__What is needed__.
Copy each line below word for word and drop every image.

Extracted records

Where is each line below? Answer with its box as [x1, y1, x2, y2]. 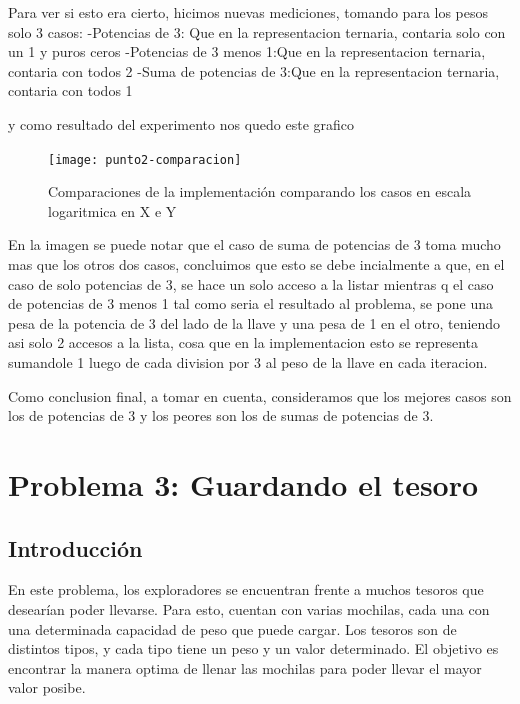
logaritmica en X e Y [48, 200, 177, 221]
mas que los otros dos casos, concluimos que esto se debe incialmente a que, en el [8, 254, 505, 274]
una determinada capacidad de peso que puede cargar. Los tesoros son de [8, 618, 457, 639]
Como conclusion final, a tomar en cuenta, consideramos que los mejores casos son [8, 385, 512, 406]
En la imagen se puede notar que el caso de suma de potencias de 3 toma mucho [8, 234, 501, 255]
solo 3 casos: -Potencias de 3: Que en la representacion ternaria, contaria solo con [8, 21, 506, 42]
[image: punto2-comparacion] [48, 152, 242, 167]
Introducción [8, 532, 143, 563]
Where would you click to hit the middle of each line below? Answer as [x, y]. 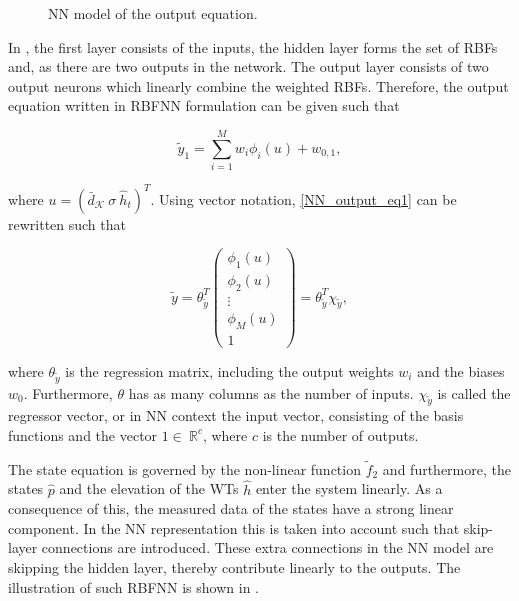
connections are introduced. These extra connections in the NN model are [267, 547]
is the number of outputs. [340, 434]
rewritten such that [67, 223]
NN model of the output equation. [153, 13]
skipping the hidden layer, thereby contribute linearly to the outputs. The [234, 566]
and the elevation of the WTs [149, 488]
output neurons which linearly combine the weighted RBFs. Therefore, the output [258, 85]
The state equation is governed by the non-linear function [184, 468]

__Solved exercise__.
Where is each line below? Answer with its box as [x1, y1, x2, y2]. 
logaritmica en X e Y [48, 200, 177, 221]
mas que los otros dos casos, concluimos que esto se debe incialmente a que, en el [8, 254, 505, 274]
una determinada capacidad de peso que puede cargar. Los tesoros son de [8, 618, 457, 639]
Como conclusion final, a tomar en cuenta, consideramos que los mejores casos son [8, 385, 512, 406]
En la imagen se puede notar que el caso de suma de potencias de 3 toma mucho [8, 234, 501, 255]
solo 3 casos: -Potencias de 3: Que en la representacion ternaria, contaria solo con [8, 21, 506, 42]
[image: punto2-comparacion] [48, 152, 242, 167]
Introducción [8, 532, 143, 563]
Where would you click to hit the middle of each line below? Answer as [x, y]. 
connections are introduced. These extra connections in the NN model are [267, 547]
is the number of outputs. [340, 434]
rewritten such that [67, 223]
NN model of the output equation. [153, 13]
skipping the hidden layer, thereby contribute linearly to the outputs. The [234, 566]
and the elevation of the WTs [149, 488]
output neurons which linearly combine the weighted RBFs. Therefore, the output [258, 85]
The state equation is governed by the non-linear function [184, 468]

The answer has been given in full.